Follwing is Cory's letter to Barack Obama in it's entirety.
From: Cory Miller
Given the uproar about the simple question asked you by Joe the plumber, and the persecution that has been heaped on him because he dared to question you, I find myself motivated to say a few things to you myself. While Joe aspires to start a business someday, I already have started not one, but 4 businesses. But first, let me introduce myself. You can call me "Cory the well driller". I am a 54-year-old high school graduate. I didn't go to college like you, I was too ready to go "conquer the world" when I finished high school. 25 years ago at age 29, I started my own water well drilling business at a time when the economy here in East Texas was in a tailspin from the crash of the early 80's oil boom. I didn't get any help from the government, nor did I look for any. I borrowed what I could from my sister, my uncle, and even the pawnshop and managed to scrape together a homemade drill rig and a few tools to do my first job. My businesses did not start not a result of privilege. It is the result of my personal drive, personal ambition, self-discipline, self reliance, and a determination to treat my customers fairly. From the very start my business provided one other (than myself) East Texan a full time job. I couldn't afford a backhoe the first few years (something every well drilling business had), so I and my helper had to dig the mud pits that are necessary for each and every job with hand shovels. I had to use my 10-year-old, ½-ton pickup truck for my water tank truck (normally a job for at least a 2 ton truck).
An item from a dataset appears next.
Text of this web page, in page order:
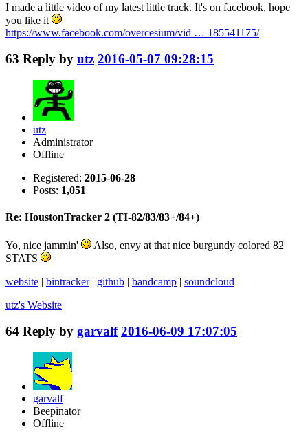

A year and a half after I started the business, I scraped together a 20% down payment to get a modest bank loan and bought a (28 year) old, worn out, slightly bigger drilling rig to allow me to drill the deeper water wells in my area. I spent the next few years drilling wells with the rig while simultaneously rebuilding it between jobs. Through these years I never knew from one month to the next if I would have any work or be able to pay the bills. I got behind on my income taxes one year, and spent the next two years paying that back (with penalty and interest) while keeping up with ongoing taxes. I got behind on my water well supply bill 2 different years (way behind the second time... $80,000.00), and spent over a year paying it back (each time) while continuing to pay for ongoing supplies C.O.D. Of course, the personal stress endured through these experiences and years is hard to measure. I do have a stent in my heart now to memorialize it all.
I spent the next 10 years developing the reputation for being the most competent and most honest water well driller in East Texas. 2 years along the way, I hired another full time employee for the drilling business so that we could provide full time water well pump service as well as the well drilling. Also, 3 years along the path, I bought a water well screen service machine from a friend, starting business # 2. 5 years later I made a business loan for $100,000.00 to build a new, higher production, computer controlled screen service machine. I had designed the machine myself, and it didn't work out for 3 years so I had to make the loan payments without the benefit of any added income from the new machine. No government program was there to help me with the payments, or to help me sleep at night, as I lay awake wondering how I would solve my machine problems or pay my bills. Finally, after 3 years, I got the screen machine working properly, and that provided another full time job for an East Texan in the screen service business.